「無法の世界」(Won't Get Fooled Again)は、イギリスのロックバンド、ザ・フーの楽曲。1971年にシングルリリースされた。作詞・作曲はピート・タウンゼント。アルバム『フーズ・ネクスト』収録。
解説
「ババ・オライリィ」同様、シンセサイザーを大胆に使用した、テクノとハードロックを融合させた前衛的な曲。アルバム『フーズ・ネクスト』に先駆けてシングルリリースされた。演奏時間が8分半を越える大作だが、シングルバージョンは3分半程度に編集されている。イギリスでは「ピンボールの魔術師」以来のトップ10に入るヒットとなった。本作の宣伝広告には、コルセットをつけて鞭を振るう女装姿のキース・ムーンの写真が使用された[5]。
『フーズ・ネクスト』収録曲のほとんどがそうであるように、この曲もタウンゼントが企画したロック・オペラ「ライフハウス」のために書かれた曲である[6]。本作のリリース時にはすでに「ライフハウス」の計画は白紙化されていたが、アメリカではシングルに「映画『ライフハウス』より」と記載されていた[7]。タウンゼントはこの曲の内容について「革命について異を唱えている歌だ。革命なんて長い目で見ればただの革命にすぎず、多くの人々が傷つくだけだ」としている[8]。
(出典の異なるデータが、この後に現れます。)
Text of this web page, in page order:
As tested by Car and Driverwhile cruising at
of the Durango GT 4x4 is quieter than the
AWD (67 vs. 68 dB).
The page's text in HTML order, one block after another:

1971年4月のロンドン、ヤング・ヴィック・シアターでの「ライフハウス」お披露目ライブで初めて演奏されて以降、ライブでは終盤の定番曲となっている[9]。1978年、キース・ムーンが生前に公共の場で最後に演奏した曲である。その模様はザ・フーのドキュメンタリー映画『キッズ・アー・オールライト』に収録された。
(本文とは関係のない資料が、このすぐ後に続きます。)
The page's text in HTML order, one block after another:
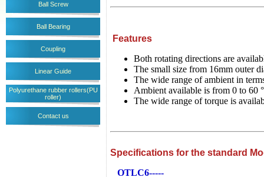
Ball Screw
Ball Bearing
Coupling
Linear Guide
Polyurethane rubber rollers(PU
roller)
Contact us
Features
Both rotating directions are
The small size from 16mm outer
The wide range of ambient in
Ambient available is from 0 to 60
The wide range of torque is
Specifications for the standard
OTLC6-----
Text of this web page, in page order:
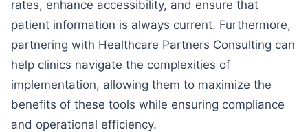
rates, enhance accessibility, and ensure that
patient information is always current. Furthermore,
partnering with Healthcare Partners Consulting can
help clinics navigate the complexities of
implementation, allowing them to maximize the
benefits of these tools while ensuring compliance
and operational efficiency.
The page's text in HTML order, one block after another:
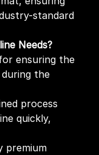
standard
Needs?
ensuring the
the
process
quickly,
premium
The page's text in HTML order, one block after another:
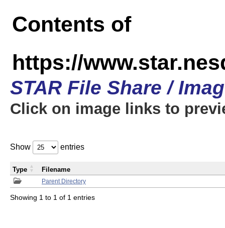
Contents of
https://
STAR File Share /
Click on image links to
Show entries
Parent Directory
Type Filename
Showing 1 to 1 of 1 entries

1980年代以後も、『ライヴ・エイド』や『コンサート・フォー・ニューヨーク・シティ』などでセットリストに取り入れられている。
2006年、アメリカの保守派総合誌ナショナル・レビューの「保守的なロックソング・ベスト50」で1位に選ばれた。タウンゼントはこの曲が「今は保守派に身を置く夢敗れた革命家たちのテーマソング」と評された事に怒り、自身のブログで反論している[10]。
CBSで放送されていたドラマ「CSI:マイアミ」の主題歌にもなっている。
『ローリング・ストーン』誌が選ぶ最も偉大な500曲において、295位にランクされている[11]。
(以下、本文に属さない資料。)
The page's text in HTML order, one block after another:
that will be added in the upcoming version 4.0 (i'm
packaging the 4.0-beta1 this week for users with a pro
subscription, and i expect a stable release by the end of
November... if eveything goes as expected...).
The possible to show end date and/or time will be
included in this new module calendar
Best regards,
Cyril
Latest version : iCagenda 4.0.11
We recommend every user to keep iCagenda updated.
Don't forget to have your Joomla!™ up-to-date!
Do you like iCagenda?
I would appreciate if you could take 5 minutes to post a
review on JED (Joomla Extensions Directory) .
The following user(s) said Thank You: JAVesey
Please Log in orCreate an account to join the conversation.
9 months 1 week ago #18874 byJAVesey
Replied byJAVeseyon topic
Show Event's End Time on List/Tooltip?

ちなみに、B面曲の「アイ・ドント・イーヴン・ノウ・マイセルフ」は、元々は1970年3月から5月にかけて行われた新アルバム(後に破棄された)のレコーディング時に製作された楽曲で[12]、同年8月のワイト島ロック・フェスティバルでも披露されている。「ライフハウス」とは無関係に作られた曲であるが、シングルリリースのために新たに再録された[7]。
別バージョン
1971年3月に行われたニューヨーク・レコード・プラント・スタジオでのセッションで録音された初期バージョンが存在する。この初期バージョンはオリジナル・バージョンとシンセサイザーのパターンが異なるが、この時はテープ・ループを使用せず、VCS3を通したオルガンをリアルタイムで演奏した。曲の終盤でのロジャー・ダルトリーのシャウトがないのもオリジナル・バージョンとの大きな違いである。この初期バージョンは、2003年発表の『フーズ・ネクスト/デラックス・エディション』で初めて日の目を見た[9]。